Perhaps the most useless thing I almost learned in junior high was square dancing.
At Central Junior High, 6th – 9th grade, the girls took physical education, not in the gym, but in the girls’ gym. To get to the girls’ gym, you had to take the back staircase, down a small tunnel-like hallway (which they painted pink, as if the point hadn’t already been made), through the final doorway into a windowless box. 

Once a year, we were invited into the center of the school, gleaming wood floors, bleachers, windows, two entrances, and a stage — the boys’ gym — for square dancing with the boys. 
It was almost shocking at first, the glow of it all, but reality unpacked its bags as we were dosie-doed for one week, then returned to the pink of the back stairwell. 


I loved sports in both junior and senior high, but it wasn’t until after college that I found my place. I began to run and bike, by myself. The open roads. The wind in my hair. The thoughts. The music in headphones. The books on tape. This was my world. This for me, was winning.

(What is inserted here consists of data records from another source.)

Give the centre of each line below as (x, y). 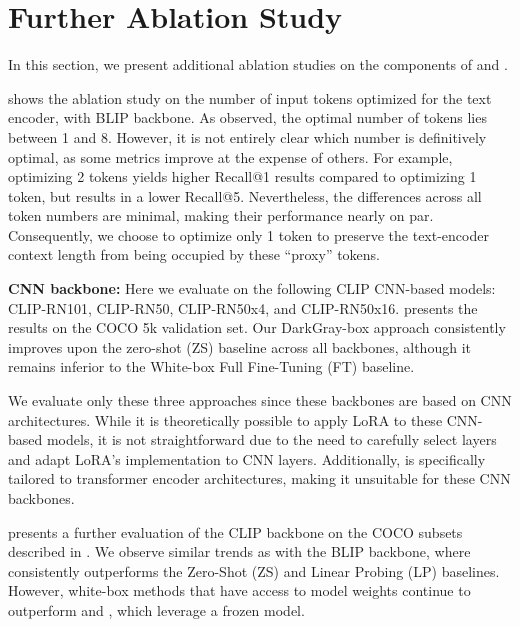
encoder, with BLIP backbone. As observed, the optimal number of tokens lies (247, 117)
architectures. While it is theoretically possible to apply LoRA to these (225, 419)
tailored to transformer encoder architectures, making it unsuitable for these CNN (259, 478)
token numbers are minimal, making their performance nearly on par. (221, 215)
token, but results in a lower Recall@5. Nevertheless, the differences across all (245, 195)
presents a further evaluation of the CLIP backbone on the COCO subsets (235, 531)
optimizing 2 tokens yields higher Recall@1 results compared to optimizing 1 (242, 176)
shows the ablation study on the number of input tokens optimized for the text (250, 97)
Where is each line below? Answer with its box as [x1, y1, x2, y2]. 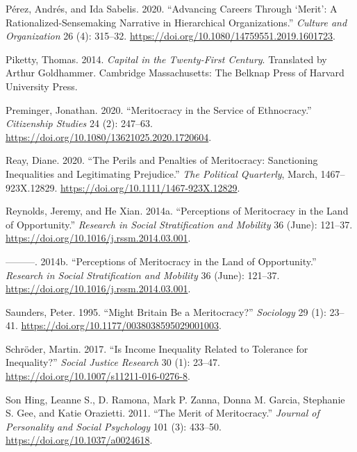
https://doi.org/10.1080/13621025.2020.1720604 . [6, 129, 212, 144]
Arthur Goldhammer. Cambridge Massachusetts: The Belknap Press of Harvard [6, 65, 344, 80]
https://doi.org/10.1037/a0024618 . [6, 433, 153, 447]
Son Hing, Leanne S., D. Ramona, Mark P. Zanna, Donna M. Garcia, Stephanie [6, 392, 345, 406]
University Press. [6, 78, 78, 93]
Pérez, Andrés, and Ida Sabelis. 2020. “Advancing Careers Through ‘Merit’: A [6, 1, 338, 15]
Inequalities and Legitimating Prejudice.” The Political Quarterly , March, [6, 166, 317, 181]
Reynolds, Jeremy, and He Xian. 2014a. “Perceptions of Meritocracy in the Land [6, 203, 349, 218]
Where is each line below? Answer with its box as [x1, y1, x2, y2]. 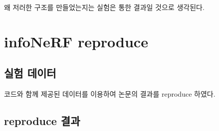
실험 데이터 [4, 65, 56, 81]
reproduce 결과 [4, 113, 80, 129]
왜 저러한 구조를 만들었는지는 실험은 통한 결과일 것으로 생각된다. [4, 2, 205, 12]
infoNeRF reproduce [4, 31, 148, 51]
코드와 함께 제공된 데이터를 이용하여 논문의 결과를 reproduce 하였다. [4, 89, 216, 99]
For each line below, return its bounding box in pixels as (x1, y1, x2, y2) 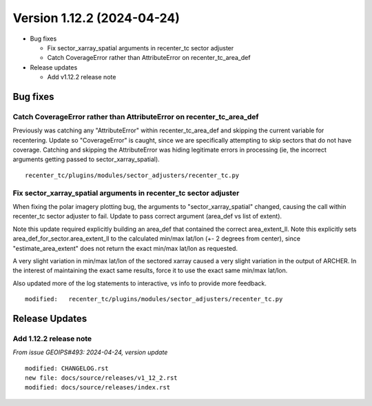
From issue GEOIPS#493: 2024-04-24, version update (12, 348, 168, 356)
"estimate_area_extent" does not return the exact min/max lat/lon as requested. (12, 244, 238, 252)
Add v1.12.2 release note (47, 73, 116, 81)
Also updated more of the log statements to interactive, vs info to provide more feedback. (12, 279, 267, 287)
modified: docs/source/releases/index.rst (25, 383, 171, 392)
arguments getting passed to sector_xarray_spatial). (12, 155, 160, 163)
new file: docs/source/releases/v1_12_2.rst (25, 374, 178, 382)
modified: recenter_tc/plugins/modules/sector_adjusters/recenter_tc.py (25, 295, 283, 303)
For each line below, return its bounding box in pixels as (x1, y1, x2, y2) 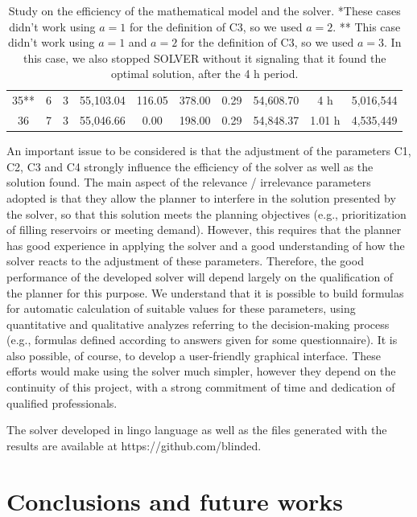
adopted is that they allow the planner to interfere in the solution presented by (6, 189, 396, 206)
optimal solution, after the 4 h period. (111, 65, 299, 82)
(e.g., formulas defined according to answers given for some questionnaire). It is (6, 331, 398, 348)
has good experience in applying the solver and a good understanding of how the (6, 236, 405, 253)
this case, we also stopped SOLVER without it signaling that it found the (23, 49, 386, 66)
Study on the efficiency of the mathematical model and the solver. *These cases (8, 2, 401, 18)
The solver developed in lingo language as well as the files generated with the (6, 421, 387, 438)
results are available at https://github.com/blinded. (6, 437, 262, 453)
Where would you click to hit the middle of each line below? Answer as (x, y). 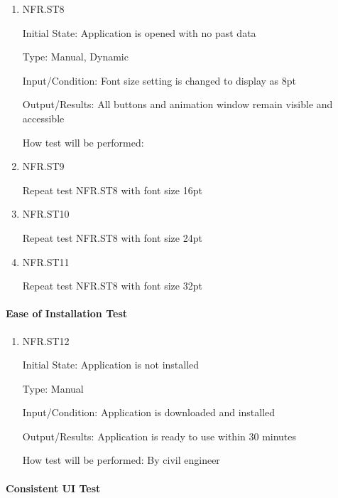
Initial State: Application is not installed (111, 365)
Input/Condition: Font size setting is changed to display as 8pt (159, 80)
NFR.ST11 (46, 261)
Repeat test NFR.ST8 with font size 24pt (112, 237)
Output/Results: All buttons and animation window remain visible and (178, 104)
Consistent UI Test (53, 488)
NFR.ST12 (46, 340)
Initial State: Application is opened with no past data (139, 32)
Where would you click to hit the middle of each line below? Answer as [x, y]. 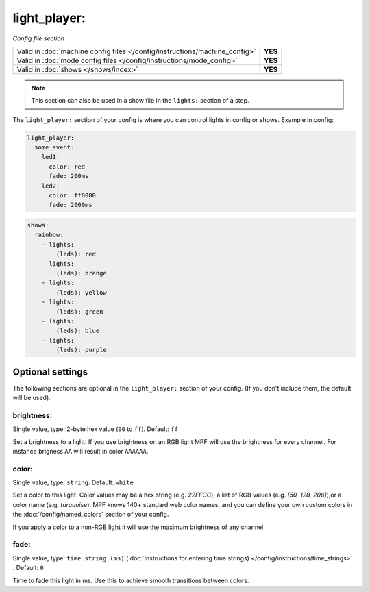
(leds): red [76, 254]
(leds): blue [78, 331]
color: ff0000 [72, 196]
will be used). [32, 397]
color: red [67, 166]
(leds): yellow [82, 292]
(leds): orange [82, 273]
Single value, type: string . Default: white [73, 482]
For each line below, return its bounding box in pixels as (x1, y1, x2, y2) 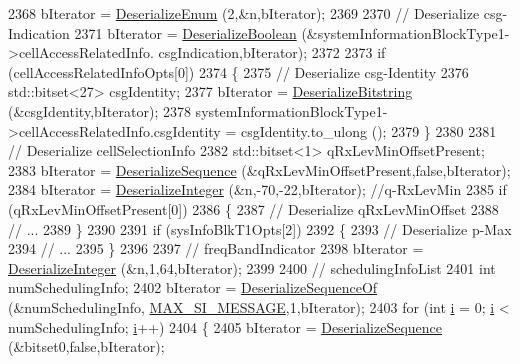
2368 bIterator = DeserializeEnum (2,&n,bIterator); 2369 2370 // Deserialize (8, 3, 480, 23)
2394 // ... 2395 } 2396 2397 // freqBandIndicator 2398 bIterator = (8, 238, 424, 259)
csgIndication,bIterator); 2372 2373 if (158, 42, 386, 63)
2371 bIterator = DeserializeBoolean (74, 22, 297, 43)
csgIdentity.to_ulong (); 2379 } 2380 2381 (240, 120, 497, 141)
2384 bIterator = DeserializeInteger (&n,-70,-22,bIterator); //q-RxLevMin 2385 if (8, 179, 507, 200)
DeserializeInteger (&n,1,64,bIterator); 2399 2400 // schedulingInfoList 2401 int (8, 257, 496, 278)
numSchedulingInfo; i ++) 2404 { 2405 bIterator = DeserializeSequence (8, 316, 443, 337)
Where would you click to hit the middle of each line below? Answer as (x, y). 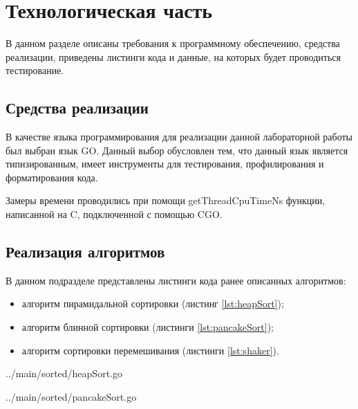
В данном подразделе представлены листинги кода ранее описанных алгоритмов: (176, 280)
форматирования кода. (52, 177)
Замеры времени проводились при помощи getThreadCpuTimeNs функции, (166, 200)
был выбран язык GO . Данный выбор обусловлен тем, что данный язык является (177, 150)
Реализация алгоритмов (85, 252)
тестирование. (35, 70)
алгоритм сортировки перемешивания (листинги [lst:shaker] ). (150, 350)
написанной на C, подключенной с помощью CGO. (114, 214)
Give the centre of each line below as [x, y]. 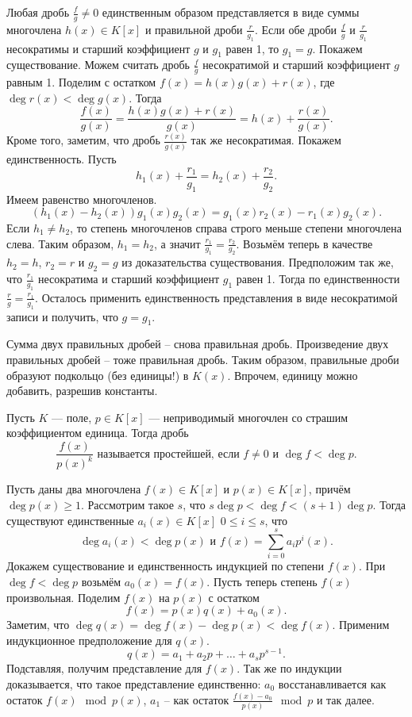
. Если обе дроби [296, 29]
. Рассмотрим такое [127, 505]
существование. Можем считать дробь [98, 65]
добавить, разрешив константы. [82, 391]
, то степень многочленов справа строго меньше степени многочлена [236, 227]
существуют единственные [70, 520]
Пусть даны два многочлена [74, 489]
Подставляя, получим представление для [104, 668]
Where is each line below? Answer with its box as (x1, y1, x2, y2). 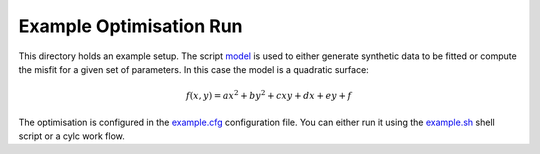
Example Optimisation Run (18, 15, 244, 37)
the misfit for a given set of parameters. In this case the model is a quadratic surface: (18, 63, 369, 75)
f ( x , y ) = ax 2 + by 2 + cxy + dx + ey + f (185, 88, 352, 102)
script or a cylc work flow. (18, 130, 125, 142)
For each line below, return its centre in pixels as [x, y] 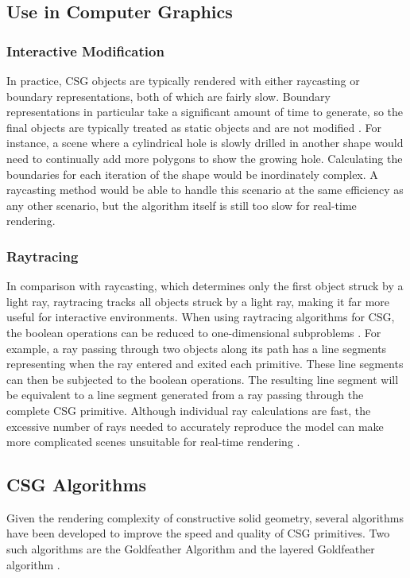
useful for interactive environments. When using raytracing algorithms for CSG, [201, 317]
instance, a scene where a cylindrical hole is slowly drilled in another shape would [205, 143]
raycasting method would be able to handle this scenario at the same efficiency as [205, 190]
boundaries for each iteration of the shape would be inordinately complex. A [192, 174]
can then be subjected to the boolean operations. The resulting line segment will [203, 379]
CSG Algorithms [77, 485]
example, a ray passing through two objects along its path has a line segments [197, 348]
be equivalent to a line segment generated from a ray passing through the [185, 395]
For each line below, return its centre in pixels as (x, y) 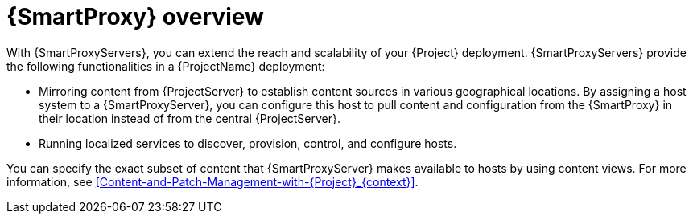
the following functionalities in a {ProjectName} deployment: (166, 66)
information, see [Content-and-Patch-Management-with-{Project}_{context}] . (212, 181)
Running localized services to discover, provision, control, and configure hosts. (248, 143)
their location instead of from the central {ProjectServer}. (190, 118)
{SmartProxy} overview (135, 17)
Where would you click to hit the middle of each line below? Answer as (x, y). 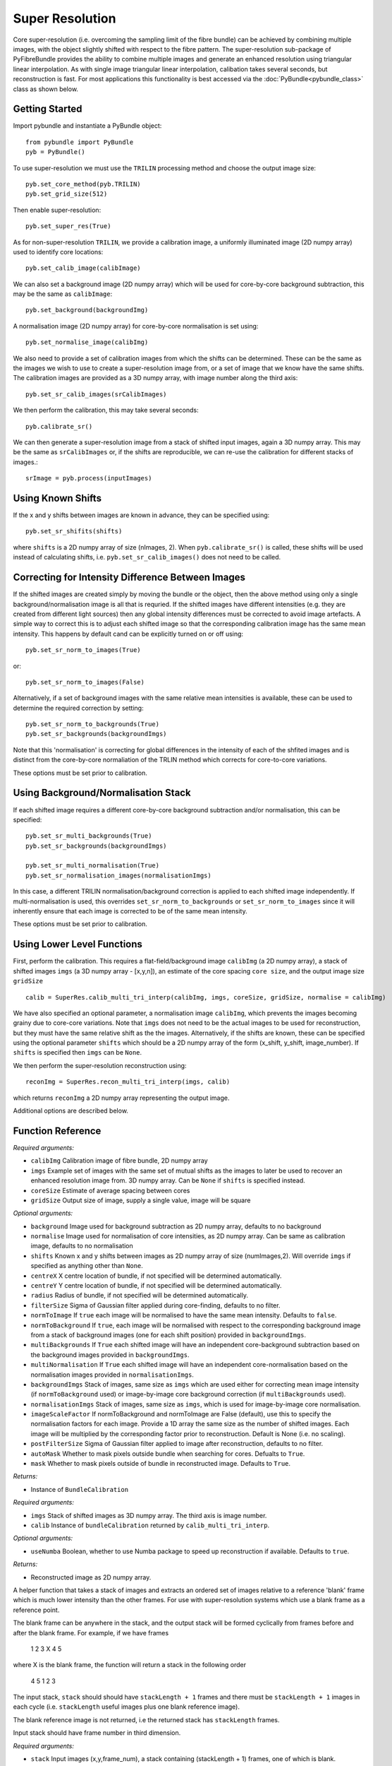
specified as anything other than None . (87, 1266)
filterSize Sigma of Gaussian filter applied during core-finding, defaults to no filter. (155, 1305)
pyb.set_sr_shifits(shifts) (74, 531)
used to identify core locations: (58, 251)
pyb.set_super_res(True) (68, 226)
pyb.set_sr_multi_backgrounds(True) (89, 836)
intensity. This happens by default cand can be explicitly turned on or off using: (128, 634)
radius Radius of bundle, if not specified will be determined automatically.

On my morning walk, I listened to a podcast about Choreographer Twyla Tharp, the legendary choreographer and dancer, who got her start performing on subway platforms and rooftops in the 1960s. She knew she did not have the perfect body for ballet, the perfect technique, but she was strong, smart, and she loved dance. She knew her path was to be made, not followed. And she did. She combined modern moves, with classical moves, she introduced new music, and she created a world of dance that no one had ever seen, or felt. And they followed her, men and women alike.


Today the sun is shining. My legs are strong. And I am happy.  You can take what they give you. You can envy what the others have. Or you can find your own way, and really dance!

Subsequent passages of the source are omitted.